Faço uso livre do que a ciência política chama de “teoria da ferradura” para entender melhor os extremos da política peruana polarizadas nesta eleição. A expressão foi criada por Jean-Pierre Faye, linguista e teórico do pensamento totalitário, no livro O Século das Ideologias, publicado em 2002. Faye se refere a uma ferradura terminológica que reúne os vários matizes da paleta ideológica. Ao contrário de serem extremos opostos expostos num plano linear e contínuo, à semelhança de uma régua, os extremos do espectro político (direita e esquerda) acabam se aproximando, da mesma forma que os extremos de uma ferradura. A ferradura parece uma ferramenta útil para o caso das eleições peruanas. Pedro Castillo e Keiko Fujimori acabam se encontrando, e quase dando as mãos, nos seus arroubos extremistas e manifestações de intolerância. Moralmente, são siameses políticos. São opostos convergentes. As táticas populistas e o conservadorismo atávico os aproximam. São opostos no plano ideológico, pessoal e social. Pedro era menino pobre, de uma família de camponeses, de San Luis de Puña, uma área pobre e periférica do Peru; Keiko nasceu no Peru urbano, cosmopolita, da elite econômica de Lima, é bacharel pela Universidade de Boston, casada com um estadunidense e filha do ex-ditador. Mas ambos compartilham de visões muito semelhantes em relação à pauta de costumes. Ambos se opõem veementemente ao casamento gay, se declaram defensores da família tradicional e não pretendem promover nem reconhecer os direitos da população LGBTQI+ nem o aborto, mesmo em caso de estupro. E tudo isso com amparo bíblico. “O religioso não divide os seguidores de Fujimori ou Castillo, eles são conservadores”, disse, em 31 de maio deste ano, Luiz Pássara, analista do Diálogos do Sul, de Lima. A direita reacionária, da qual Keiko é a representante na eleição, associa a “ideologia de gênero” ao marxismo de Castillo, mas o candidato da esquerda não chega a ser atingido pelas críticas porque é religioso e inimigo declarado das pautas de gênero.

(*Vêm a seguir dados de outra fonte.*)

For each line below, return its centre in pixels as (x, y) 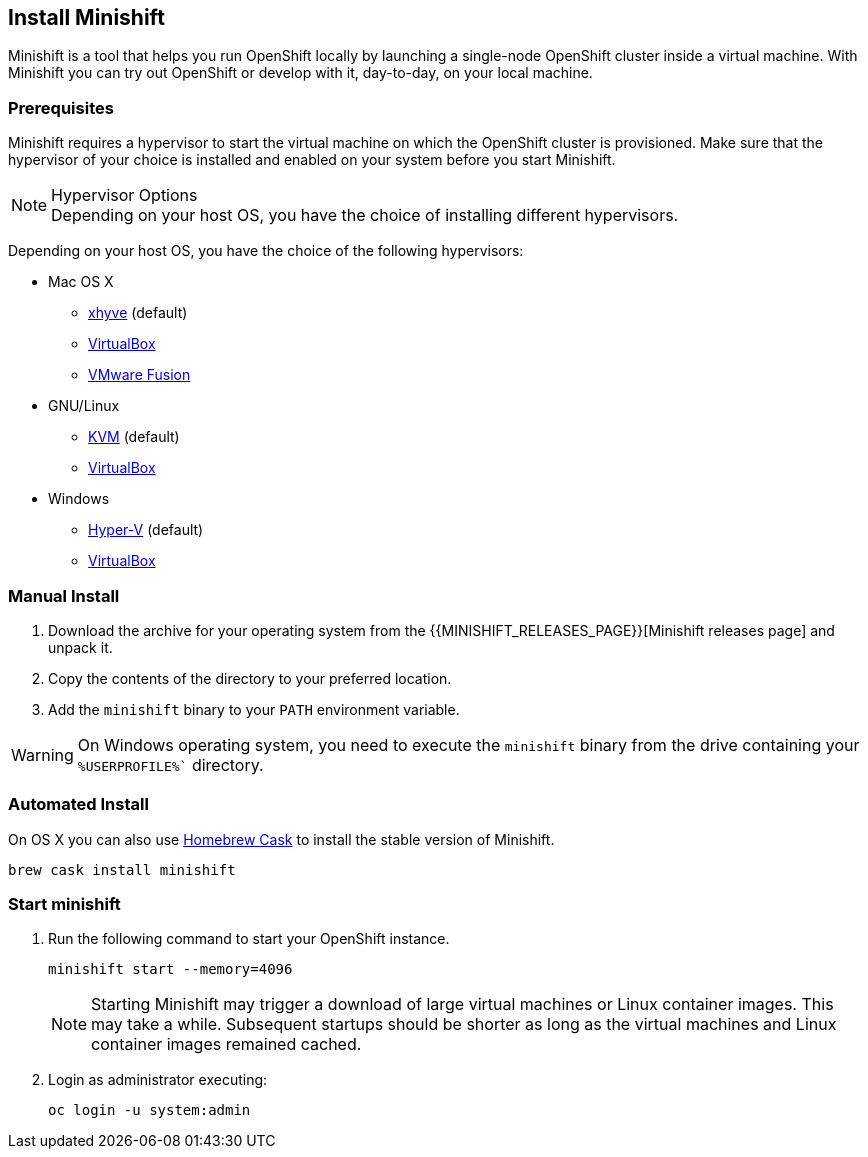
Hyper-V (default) (146, 530)
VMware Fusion (139, 375)
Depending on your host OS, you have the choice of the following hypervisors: (266, 251)
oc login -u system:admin (149, 1110)
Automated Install (78, 804)
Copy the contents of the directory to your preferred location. (250, 678)
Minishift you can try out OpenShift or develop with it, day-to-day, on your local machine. (300, 73)
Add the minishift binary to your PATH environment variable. (254, 709)

Seja quem for o vencedor das eleições, a travessia do estreito vai ser perigosa. Odisseu apostou no lado menos arriscado. Mesmo assim as perdas foram devastadoras. Mario Vargas Lossa, notório antifujimorista, declarou apoio à Keiko, por considerá-la um “mal menor”. Outros(as) investem em Castillo como uma aposta na democracia. Aqui do meu canto, desejando toda sorte do mundo aos peruanos, torço para que as minorias identitárias, desprezadas por ambos os lados, não fiquem como os companheiros de Odisseu, aos gritos pedindo socorro enquanto o rochedo impiedoso os devorava na sua tranquila e feroz indiferença.

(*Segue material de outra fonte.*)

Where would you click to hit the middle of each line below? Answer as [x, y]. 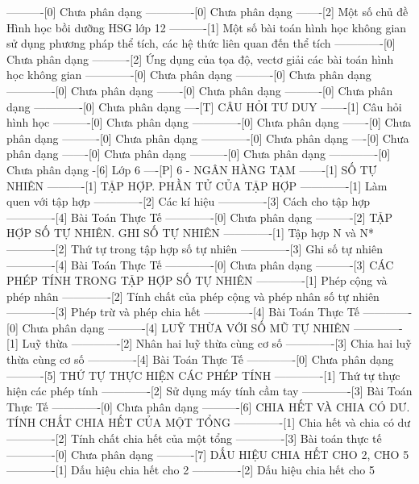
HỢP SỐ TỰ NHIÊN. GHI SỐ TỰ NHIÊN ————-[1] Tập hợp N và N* [191, 233]
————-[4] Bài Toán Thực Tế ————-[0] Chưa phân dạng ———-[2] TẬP [200, 217]
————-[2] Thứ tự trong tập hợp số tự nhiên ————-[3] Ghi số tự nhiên [195, 248]
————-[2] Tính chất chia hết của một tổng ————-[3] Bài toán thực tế [194, 438]
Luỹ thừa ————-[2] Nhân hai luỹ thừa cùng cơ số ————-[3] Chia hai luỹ [217, 343]
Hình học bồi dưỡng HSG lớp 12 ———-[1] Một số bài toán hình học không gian [207, 27]
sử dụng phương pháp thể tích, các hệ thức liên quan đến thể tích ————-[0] [201, 43]
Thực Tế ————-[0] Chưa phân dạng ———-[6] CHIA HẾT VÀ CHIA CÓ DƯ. [208, 406]

Para diversos analistas, a eleição no Peru, polarizada entre duas candidaturas populistas, reflete a situação de desmonte e descrença nos partidos políticos tradicionais, a crescente desconfiança na política, decorrente dos sucessivos escândalos de corrupção, e os efeitos devastadores da pandemia do coronavírus. O Peru é um dos países mais afetados da América do Sul. No dia 31 de maio o número oficial de mortes por Covid-19 alcançou o total de 180.764 mortos. Segundo dados da Universidade John Hopkins, o Peru tem a pior taxa do mundo de mortos da pandemia em números relativos à população. São mais de 500 vítimas do coronavírus para cada 100 mil habitantes.

Olhando para a nossa paróquia, e com todos os cuidados para não equipararmos realidades distintas e personagens diferentes, estamos às vésperas de adentramos o perigoso estreito de Messina. O rochedo e o redemoinho, por aqui, têm as suas próprias particularidades, mas não são menos perigosos. Mas este é um assunto para um próximo post.